论文信息 - LNS-Madam: Low-Precision Training in Logarithmic Number System Using Multiplicative Weight Update

LNS-Madam: Low-Precision Training in Logarithmic Number System Using Multiplicative Weight Update

Representing deep neural networks (DNNs) in low-precision is a promising approach to enable efficient acceleration and memory reduction. Previous methods that train DNNs in low-precision typically keep a copy of weights in high-precision during the weight updates. Directly training with low-precision weights leads to accuracy degradation due to complex interactions between the low-precision number systems and the learning algorithms. To address this issue, we develop a co-designed low-precision training framework, termed LNS-Madam, in which we jointly design a logarithmic number system (LNS) and a multiplicative weight update algorithm (Madam). We prove that LNS-Madam results in low quantization error during weight updates, leading to stable performance even if the precision is limited. We further propose a hardware design of LNS-Madam that resolves practical challenges in implementing an efficient datapath for LNS computations.

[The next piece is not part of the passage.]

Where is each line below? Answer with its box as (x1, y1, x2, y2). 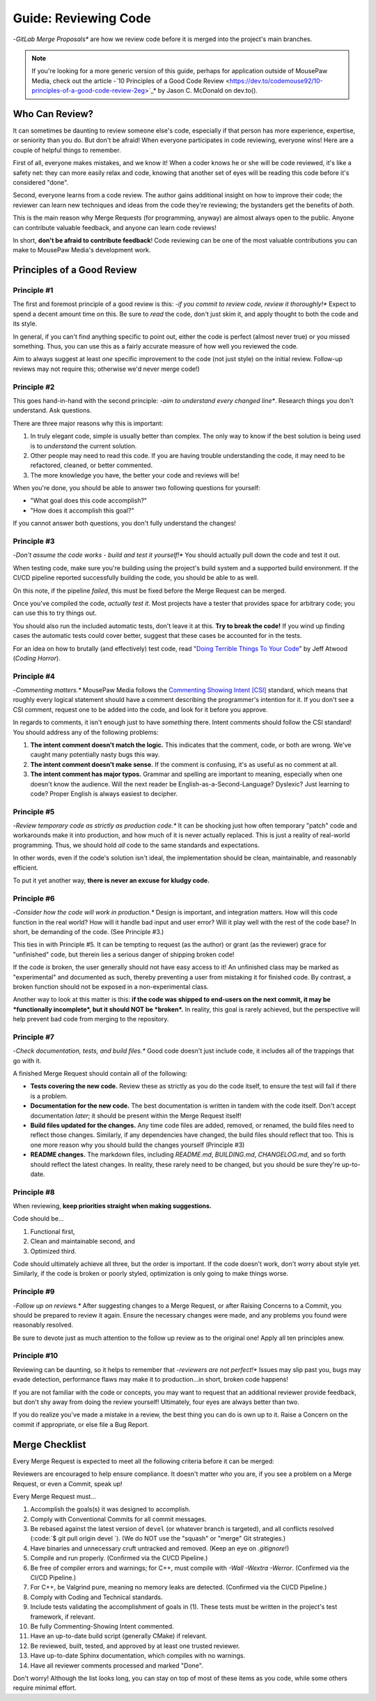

Our implementation effectively reduces energy overhead incurred by LNS-to-integer conversion and partial sum accumulation. Experimental results show that LNS-Madam achieves comparable accuracy to full-precision counterparts with only 8 bits on popular computer vision and natural language tasks. Compared to FP32 and FP8, LNS-Madam reduces the energy consumption by over 90% and 55%, respectively.

[1] Tianshi Chen,et al. Cambricon-Q: A Hybrid Architecture for Efficient Training , 2021, 2021 ACM/IEEE 48th Annual International Symposium on Computer Architecture (ISCA).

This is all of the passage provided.